** Exercise requirements **
Without any pictures, retype exactly the lines from the one with "political order, which is why the key factors" through the final line of the records.

====== Dataset records

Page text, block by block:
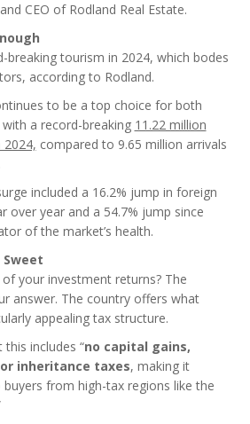
CEO of Rodland Real Estate.
breaking tourism in 2024, which bodes
according to Rodland.
to be a top choice for both
a record-breaking 11.22 million
compared to 9.65 million arrivals
included a 16.2% jump in foreign
over year and a 54.7% jump since
of the market’s health.
your investment returns? The
answer. The country offers what
appealing tax structure.
includes “no capital gains,
inheritance taxes, making it
buyers from high-tax regions like the
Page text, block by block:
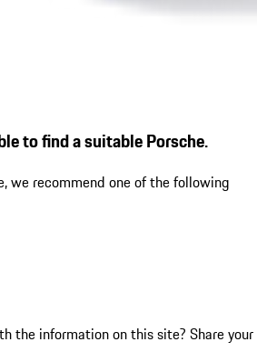
to find a suitable Porsche.
we recommend one of the following
the information on this site? Share your
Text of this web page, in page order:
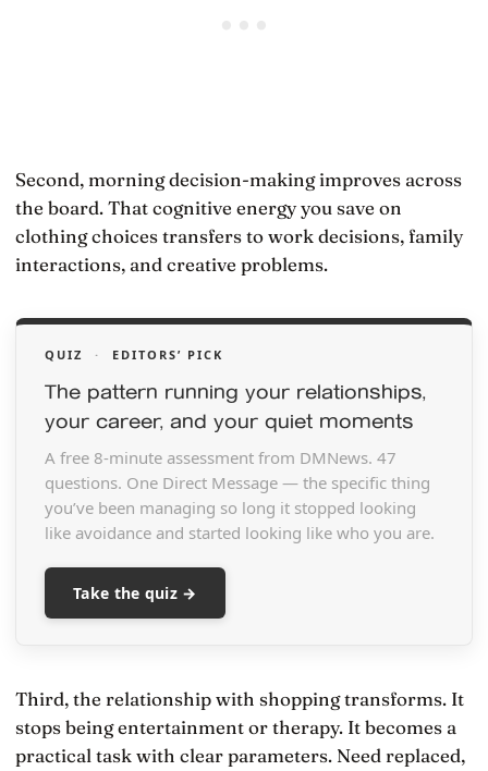
Second, morning decision-making improves across
the board. That cognitive energy you save on
clothing choices transfers to work decisions, family
interactions, and creative problems.
QUIZ · EDITORS’ PICK
The pattern running your relationships,
your career, and your quiet moments
A free 8-minute assessment from DMNews. 47
questions. One Direct Message — the specific thing
you’ve been managing so long it stopped looking
like avoidance and started looking like who you are.
Take the quiz →
Third, the relationship with shopping transforms. It
stops being entertainment or therapy. It becomes a
practical task with clear parameters. Need replaced,
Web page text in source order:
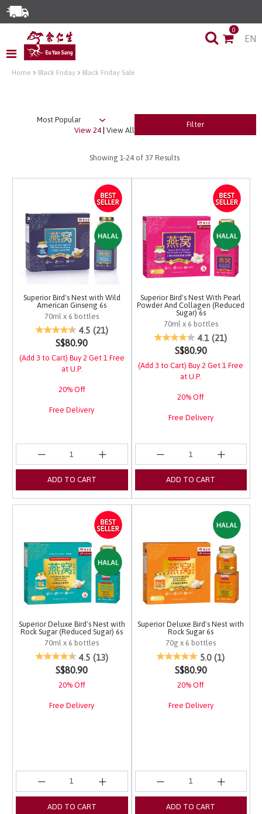
Limited Time Special: Free Delivery with No Min Spend
0
EN
Home Black Friday Black Friday Sale
View 24| View All
Filter
Showing 1-24of 37 Results
Superior Bird's Nest with Wild
American Ginseng 6s
70ml x 6 bottles
4.2 out of 5 Customer Rating
4.5 (21)
S$80.90
(Add 3 to Cart) Buy 2 Get 1 Free
at U.P.
20% Off
Free Delivery
ADD TO CART
Superior Bird's Nest With Pearl
Powder And Collagen (Reduced
Sugar) 6s
70ml x 6 bottles
4.5 out of 5 Customer
4.1 (21)
S$80.90
(Add 3 to Cart) Buy 2 Get 1 Free
at U.P.
20% Off
Free Delivery
ADD TO CART
Superior Deluxe Bird's Nest with
Rock Sugar (Reduced Sugar) 6s
70ml x 6 bottles
5 out of 5 Customer Rating
4.5 (13)
S$80.90
20% Off
Free Delivery
ADD TO CART
Superior Deluxe Bird's Nest with
Rock Sugar 6s
70g x 6 bottles
3.7 out of 5 Customer
5.0 (1)
S$80.90
20% Off
Free Delivery
ADD TO CART
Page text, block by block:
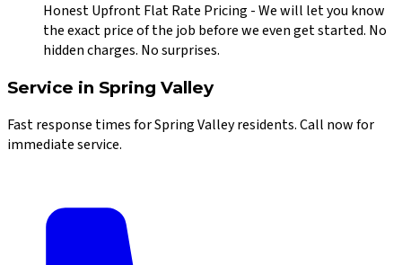
Honest Upfront Flat Rate Pricing -We will let you know
the exact price of the job before we even get started. No
hidden charges. No surprises.
Service in Spring Valley
Fast response times forSpring Valleyresidents. Call now for
immediate service.
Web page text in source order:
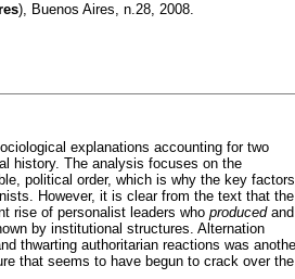
), Buenos Aires, n.28, 2008.
explanations accounting for two
history. The analysis focuses on the
political order, which is why the key factors
However, it is clear from the text that the
rise of personalist leaders who produced and
by institutional structures. Alternation
thwarting authoritarian reactions was
that seems to have begun to crack over the
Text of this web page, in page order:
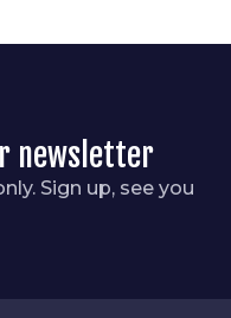
newsletter
Sign up, see you

============

** Reply **
political order, which is why the key factors
However, it is clear from the text that the
rise of personalist leaders who produced and
by institutional structures. Alternation
thwarting authoritarian reactions was
that seems to have begun to crack over the
Text of this web page, in page order:
newsletter
Sign up, see you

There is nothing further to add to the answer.